[concurrency-interest] Lock memory/resource Cost

Thierry Hanot thanot at infovista.com
Mon Oct 31 06:52:02 EST 2005


-----Original Message-----
From: David Holmes [mailto:dholmes at dltech.com.au] 
Sent: lundi 31 octobre 2005 11:13
To: Thierry Hanot; concurrency-interest at altair.cs.oswego.edu
Subject: RE: [concurrency-interest] Lock memory/resource Cost 


> I 'm just wondering what is the memory/system resource cost of
> ReentrantLocks or read write lock.

Each explicit lock is at least two distinct objects: the lock itself and the
AbstractQueuedSynchronizer instance it uses. Then there's around another
16-20 bytes of state. So compared to a monitor lock that doesn't come out of
the heap, an explicit lock uses a lot of heap memory.

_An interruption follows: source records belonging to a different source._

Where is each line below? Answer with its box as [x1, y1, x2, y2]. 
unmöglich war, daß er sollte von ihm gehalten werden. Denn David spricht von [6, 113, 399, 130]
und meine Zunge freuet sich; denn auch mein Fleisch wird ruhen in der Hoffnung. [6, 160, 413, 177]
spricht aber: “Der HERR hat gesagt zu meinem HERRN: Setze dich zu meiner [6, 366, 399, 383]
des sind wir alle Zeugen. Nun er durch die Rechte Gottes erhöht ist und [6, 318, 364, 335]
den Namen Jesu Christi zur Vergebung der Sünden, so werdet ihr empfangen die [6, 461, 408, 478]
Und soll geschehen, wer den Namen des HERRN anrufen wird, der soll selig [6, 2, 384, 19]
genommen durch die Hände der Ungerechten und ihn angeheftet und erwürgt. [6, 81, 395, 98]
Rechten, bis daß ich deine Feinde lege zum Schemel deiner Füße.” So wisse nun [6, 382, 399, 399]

It's exactly what I was afraid of and why I'm currently using monitor
instead of locks.

> I have millions of object in memory and I need to synchronize
> access to each one.

That seems impractical, even if you had the memory resources. This level of
locking sounds too fine-grained, and the degree of sharing seems excessive.

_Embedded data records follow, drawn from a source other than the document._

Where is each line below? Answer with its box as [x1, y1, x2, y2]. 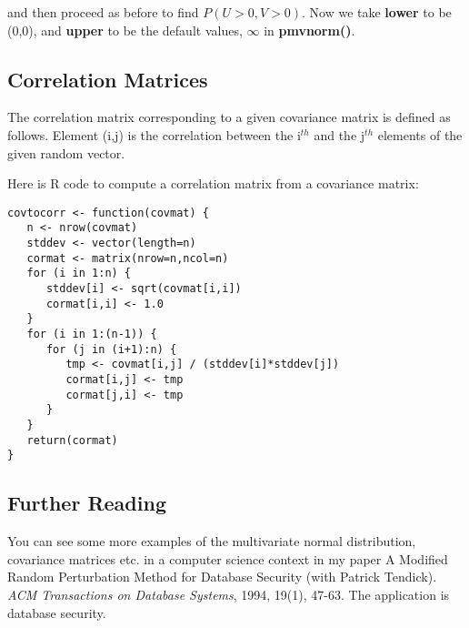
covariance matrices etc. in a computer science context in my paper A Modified [7, 549, 448, 568]
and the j [314, 125, 365, 144]
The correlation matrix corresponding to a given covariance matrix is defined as [7, 107, 451, 127]
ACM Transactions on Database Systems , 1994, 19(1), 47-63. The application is [7, 584, 450, 603]
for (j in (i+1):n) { [45, 342, 177, 356]
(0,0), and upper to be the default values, [7, 20, 243, 39]
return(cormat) [26, 433, 118, 447]
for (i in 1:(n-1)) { [26, 328, 157, 341]
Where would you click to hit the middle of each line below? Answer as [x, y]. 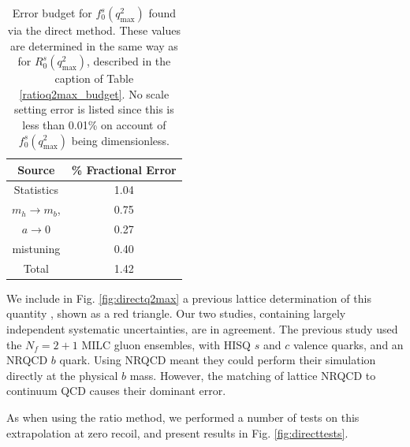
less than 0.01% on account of [94, 124]
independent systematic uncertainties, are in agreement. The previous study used [202, 329]
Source [36, 169]
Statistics [36, 190]
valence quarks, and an [348, 344]
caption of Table [94, 78]
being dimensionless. [121, 140]
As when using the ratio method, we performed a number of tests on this [183, 417]

But between one global lock and one lock per object there are many other
ways of partitioning things. If you can somehow group your objects in some
way then you could use a lock per group.

But rather than figuring out how to synchronize these millions of objects,
I'd spend some time trying to figure out if you can avoid needing to
synchronize in the first place.

Can you elaborate more on the system you are working on?

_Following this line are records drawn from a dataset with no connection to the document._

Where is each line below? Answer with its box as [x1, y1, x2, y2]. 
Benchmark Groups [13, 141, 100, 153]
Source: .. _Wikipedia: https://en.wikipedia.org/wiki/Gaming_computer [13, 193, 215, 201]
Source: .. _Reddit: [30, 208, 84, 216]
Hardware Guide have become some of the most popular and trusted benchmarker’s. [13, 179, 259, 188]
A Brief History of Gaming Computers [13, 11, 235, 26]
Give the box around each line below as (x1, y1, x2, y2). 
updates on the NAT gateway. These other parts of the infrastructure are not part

We will investigate the partitioning possibility but I'm afraid that will
cause more problem than it solve. The input is delivered by some external
process which does not respect any locality rules. So the treatment could
not be clustered effectively.  (This is why we have choose to lock per

It seems also difficult to remove some part of the lock. What we really want
is to isolate the treatment of one object for avoiding access to its data
and update in the same time (which is also not possible with monitor
read/write lock ...).  One other constraint is that on treatment on one
object could require data from other objects. For avoiding any dead lock we
are keeping object in an acyclic graph. 

> 	- If I have something to do on many objects
> 		If I use classic java synchronization
> 		List<MyObject> toDo = ...;
> 		For(MyObject theObject:toDo){
> 			synchronized(theObject){
> 				// treatment on theObject
> 			}
> 		}

Make sure your iterators have consistent ordering, otherwise you could
easily deadlock.

  I agree :) , but this is just an example , not the real code ;)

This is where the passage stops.